– Вам, конечно, виднее, – со вздохом согласился он.

Следователь велел Самолетову расписаться, после чего подозреваемого увели в камеру. Через два дня на очередном допросе следователь вдруг его спросил:

– Как ваше настоящее имя?

– Самолетов Андрей Владимирович.

– Неправда! Вы украли паспорт Самолетова и жили под чужим именем.

Голос следователя был таким уверенным, властным и устрашающим, что Самолетов послушно пробормотал:

– Возможно… Но так давно… Я забыл до некоторой степени.

– Напомнить? – повысил голос следователь. – Сванидзе – ваша фамилия! Амиран Автандилович Сванидзе.

Самолетов поставил под протоколом допроса свою новую фамилию.

– Я доволен вами, Сванидзе, – сказал следователь. – Как жаль, что мало таких, как вы! Большинство ведь не понимает, что помощь следствию – главная задача подозреваемого.

– Я понимаю, – с грустью согласился Самолетов и его снова отвели в камеру.

Еще через два дня ему представили мужчину с огромными черными усами:

– Ваш адвокат Лившициани. Сегодня из Тбилиси прилетел. Родственники ваши наняли.

– Какие родственники? – не понял Самолетов.

– Семья Сванидзе не оставляет своих в беде, – ответил Лившициани. – Будете во всем слушаться меня и очень скоро выйдете на свободу.

– Что я должен делать?

– Прежде всего, не говорить по-русски. Это ваше право.

– По английскому у меня в школе тройка была. А других вообще не знаю.

– Вот учебник, – сказал Лившициани. – И чтоб на следующем допросе ни одного русского слова! Пусть ищут переводчика, а я за это время найду алиби.

– Спасибо, – по-грузински ответил Самолетов, и его увели в камеру.

Через неделю, когда Самолетова снова допрашивал следователь, он сказал на языке одной из самых малочисленных горских народностей:

– Я не говорю по-русски! Прошу пригласить переводчика.

– Не валяйте дурака, Самолетов! – рассердился следователь. – Адвокат Лившициани нашел настоящего Сванидзе, доказал его невиновность, и оба уважаемых человека отбыли обратно в Тбилиси.

– А я? – опросил Самолетов. – Чем я теперь могу помочь следствию?

– Только чистосердечным признанием! – сказал следователь и строго посмотрел на Самолетова.

Тот подобострастно впился глазами в лицо следователя, пытаясь прочесть на нем дальнейшие указания.

Поединок

Литконсультант отдела поэзии внимательно посмотрел в юное лицо, обрамленное пушистыми волосами, потом перелистал принесенную рукопись, что заняло у него не более минуты, и начал:

– Честно говоря, я бы вообще запретил женщинам писать стихи. Одна любовь-морковь, охи-вздохи. Чувства мелкие, темы несерьезные. Или вы не согласны со мной, девушка?

– Я не девушка. Я – юноша.

– Ну, простите, – пробормотал литконсультант и снова перелистал стихи.

– И сколько же вам лет, юноша?

– Четырнадцать.

– Так вот что я должен сказать, молодой человек. Ваш юный возраст – это недостаток, который с годами, несомненно, пройдет, но пока в сочиненных вами стихах видно полное отсутствие жизненного опыта, собственной судьбы. И запаса культуры, необходимого для хороших стихов, тоже в столь юном возрасте еще быть не может. Посмотрите, в ваших стихах…

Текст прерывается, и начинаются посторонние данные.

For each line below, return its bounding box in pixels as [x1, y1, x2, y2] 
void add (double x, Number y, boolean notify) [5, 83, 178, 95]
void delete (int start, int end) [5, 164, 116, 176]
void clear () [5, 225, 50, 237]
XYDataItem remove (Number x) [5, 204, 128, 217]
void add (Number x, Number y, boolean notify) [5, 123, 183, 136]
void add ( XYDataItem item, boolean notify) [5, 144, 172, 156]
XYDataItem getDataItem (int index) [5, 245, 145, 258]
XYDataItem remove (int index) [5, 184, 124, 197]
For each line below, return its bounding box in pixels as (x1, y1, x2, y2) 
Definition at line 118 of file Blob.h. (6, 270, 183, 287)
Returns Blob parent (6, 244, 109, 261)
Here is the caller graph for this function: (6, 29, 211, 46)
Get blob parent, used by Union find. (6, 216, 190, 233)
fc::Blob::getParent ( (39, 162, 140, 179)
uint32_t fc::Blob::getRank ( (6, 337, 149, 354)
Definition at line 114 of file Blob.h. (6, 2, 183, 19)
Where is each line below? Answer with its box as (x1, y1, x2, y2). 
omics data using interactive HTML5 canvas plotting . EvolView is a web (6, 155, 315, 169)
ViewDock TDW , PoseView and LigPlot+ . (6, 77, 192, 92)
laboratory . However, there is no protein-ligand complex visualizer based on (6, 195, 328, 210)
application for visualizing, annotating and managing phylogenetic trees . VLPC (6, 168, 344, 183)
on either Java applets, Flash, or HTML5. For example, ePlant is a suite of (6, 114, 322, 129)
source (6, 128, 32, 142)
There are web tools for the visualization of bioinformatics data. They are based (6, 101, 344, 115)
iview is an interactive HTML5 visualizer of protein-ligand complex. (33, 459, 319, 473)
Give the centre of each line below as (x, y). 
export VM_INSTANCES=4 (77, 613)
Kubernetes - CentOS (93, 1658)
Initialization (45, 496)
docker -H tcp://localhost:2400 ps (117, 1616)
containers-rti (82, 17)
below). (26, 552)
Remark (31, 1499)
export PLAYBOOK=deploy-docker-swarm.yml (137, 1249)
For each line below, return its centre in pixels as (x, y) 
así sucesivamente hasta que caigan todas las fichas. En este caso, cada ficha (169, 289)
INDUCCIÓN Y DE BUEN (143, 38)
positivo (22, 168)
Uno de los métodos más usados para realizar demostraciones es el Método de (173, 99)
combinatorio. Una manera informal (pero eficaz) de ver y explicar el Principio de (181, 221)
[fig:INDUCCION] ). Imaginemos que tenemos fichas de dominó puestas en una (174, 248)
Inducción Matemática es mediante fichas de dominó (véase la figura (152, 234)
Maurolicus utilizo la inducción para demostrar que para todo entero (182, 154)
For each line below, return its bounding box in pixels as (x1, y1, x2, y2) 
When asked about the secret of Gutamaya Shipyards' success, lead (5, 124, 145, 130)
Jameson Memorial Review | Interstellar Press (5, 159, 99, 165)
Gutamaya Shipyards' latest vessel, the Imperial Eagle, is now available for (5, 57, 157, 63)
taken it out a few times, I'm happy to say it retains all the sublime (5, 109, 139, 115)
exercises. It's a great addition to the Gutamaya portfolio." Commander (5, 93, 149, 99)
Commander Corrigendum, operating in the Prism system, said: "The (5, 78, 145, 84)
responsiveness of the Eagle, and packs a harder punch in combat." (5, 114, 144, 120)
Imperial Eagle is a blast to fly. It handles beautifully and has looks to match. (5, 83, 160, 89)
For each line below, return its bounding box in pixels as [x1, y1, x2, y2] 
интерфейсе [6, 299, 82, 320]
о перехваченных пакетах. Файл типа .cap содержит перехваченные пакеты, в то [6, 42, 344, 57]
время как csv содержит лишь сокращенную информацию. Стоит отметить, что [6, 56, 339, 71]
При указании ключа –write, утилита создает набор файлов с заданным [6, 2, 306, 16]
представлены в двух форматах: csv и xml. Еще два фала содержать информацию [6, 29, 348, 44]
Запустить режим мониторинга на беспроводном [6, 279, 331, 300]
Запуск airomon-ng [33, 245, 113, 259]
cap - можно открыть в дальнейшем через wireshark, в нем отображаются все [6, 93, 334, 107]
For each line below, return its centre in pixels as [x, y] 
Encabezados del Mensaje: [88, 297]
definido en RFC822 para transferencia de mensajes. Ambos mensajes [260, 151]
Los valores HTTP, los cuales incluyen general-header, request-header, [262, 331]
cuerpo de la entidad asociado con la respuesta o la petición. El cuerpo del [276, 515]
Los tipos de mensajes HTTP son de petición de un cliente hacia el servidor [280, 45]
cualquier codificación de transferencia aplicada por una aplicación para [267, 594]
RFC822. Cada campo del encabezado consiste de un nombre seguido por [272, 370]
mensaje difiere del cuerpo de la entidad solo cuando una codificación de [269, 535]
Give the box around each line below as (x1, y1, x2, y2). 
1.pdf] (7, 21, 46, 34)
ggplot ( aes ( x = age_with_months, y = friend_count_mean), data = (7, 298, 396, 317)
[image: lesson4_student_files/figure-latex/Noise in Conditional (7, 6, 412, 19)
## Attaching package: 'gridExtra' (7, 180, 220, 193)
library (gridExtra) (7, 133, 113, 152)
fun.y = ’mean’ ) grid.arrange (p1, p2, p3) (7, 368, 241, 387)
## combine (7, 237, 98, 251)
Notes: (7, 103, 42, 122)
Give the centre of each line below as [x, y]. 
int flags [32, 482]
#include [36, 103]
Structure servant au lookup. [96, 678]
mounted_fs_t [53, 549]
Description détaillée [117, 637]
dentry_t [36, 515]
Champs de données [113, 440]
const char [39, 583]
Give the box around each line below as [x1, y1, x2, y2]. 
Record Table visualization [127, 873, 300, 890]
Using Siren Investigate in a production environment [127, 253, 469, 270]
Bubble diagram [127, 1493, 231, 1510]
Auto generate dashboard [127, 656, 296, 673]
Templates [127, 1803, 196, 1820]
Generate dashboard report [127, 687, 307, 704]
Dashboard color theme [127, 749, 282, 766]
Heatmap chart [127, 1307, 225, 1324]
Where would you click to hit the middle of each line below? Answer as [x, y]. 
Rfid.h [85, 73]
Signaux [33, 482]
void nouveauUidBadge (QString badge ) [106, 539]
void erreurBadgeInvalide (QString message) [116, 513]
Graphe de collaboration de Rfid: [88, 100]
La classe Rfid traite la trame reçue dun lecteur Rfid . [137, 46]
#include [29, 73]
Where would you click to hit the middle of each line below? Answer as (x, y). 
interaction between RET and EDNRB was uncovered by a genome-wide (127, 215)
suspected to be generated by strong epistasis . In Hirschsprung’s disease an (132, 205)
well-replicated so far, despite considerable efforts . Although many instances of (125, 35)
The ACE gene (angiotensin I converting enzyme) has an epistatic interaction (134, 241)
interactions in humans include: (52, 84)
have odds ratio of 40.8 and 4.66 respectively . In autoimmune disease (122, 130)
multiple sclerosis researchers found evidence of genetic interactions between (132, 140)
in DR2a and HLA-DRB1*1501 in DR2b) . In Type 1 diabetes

– Это не мои стихи, – перебил его посетитель.

– А чьи же?

– Меня дедушка попросил сходить в редакцию с его стихами. Ему почти девяносто лет, он из дому не выходит.

– Да? – удивился литконсультант, снова пролистал стихи и сказал: – Что мы видим в этих стихах, кроме конкретной, частной жизни вашего дедушки? Автор последовательно описал нам этапы своего боевого пути и трудовой деятельности. Честь и хвала, как говорится, нашим ветеранам, но при чем тут поэзия? Это биография для отдела кадров, а не стихи для журнала.